Whenever a line in the data holds the string "Ihnen", copy that line.

▸ Records shown:
★ ★ ★ ★ ★ ★ ★

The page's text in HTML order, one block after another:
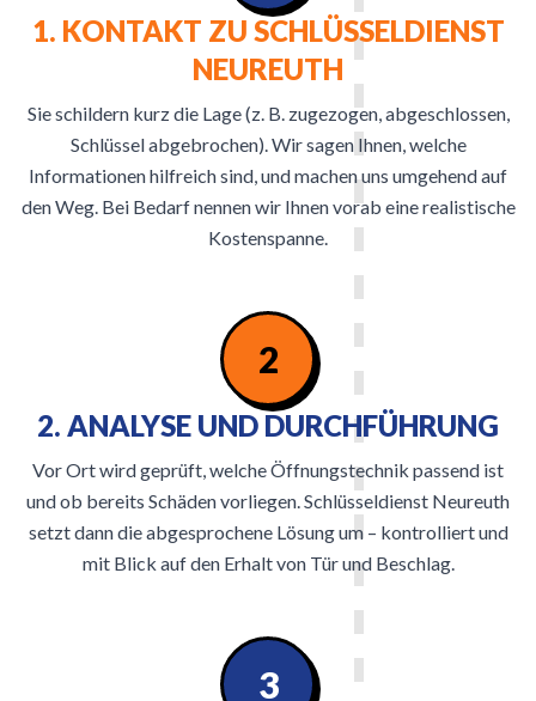
1. KONTAKT ZU SCHLÜSSELDIENST
NEUREUTH
Sie schildern kurz die Lage (z. B. zugezogen, abgeschlossen,
Schlüssel abgebrochen). Wir sagen Ihnen, welche
Informationen hilfreich sind, und machen uns umgehend auf
den Weg. Bei Bedarf nennen wir Ihnen vorab eine realistische
Kostenspanne.
2
2. ANALYSE UND DURCHFÜHRUNG
Vor Ort wird geprüft, welche Öffnungstechnik passend ist
und ob bereits Schäden vorliegen. Schlüsseldienst Neureuth
setzt dann die abgesprochene Lösung um – kontrolliert und
mit Blick auf den Erhalt von Tür und Beschlag.
3

★ ★ ★ ★ ★ ★ ★

▸ Output of the task:
Schlüssel abgebrochen). Wir sagen Ihnen, welche
den Weg. Bei Bedarf nennen wir Ihnen vorab eine realistische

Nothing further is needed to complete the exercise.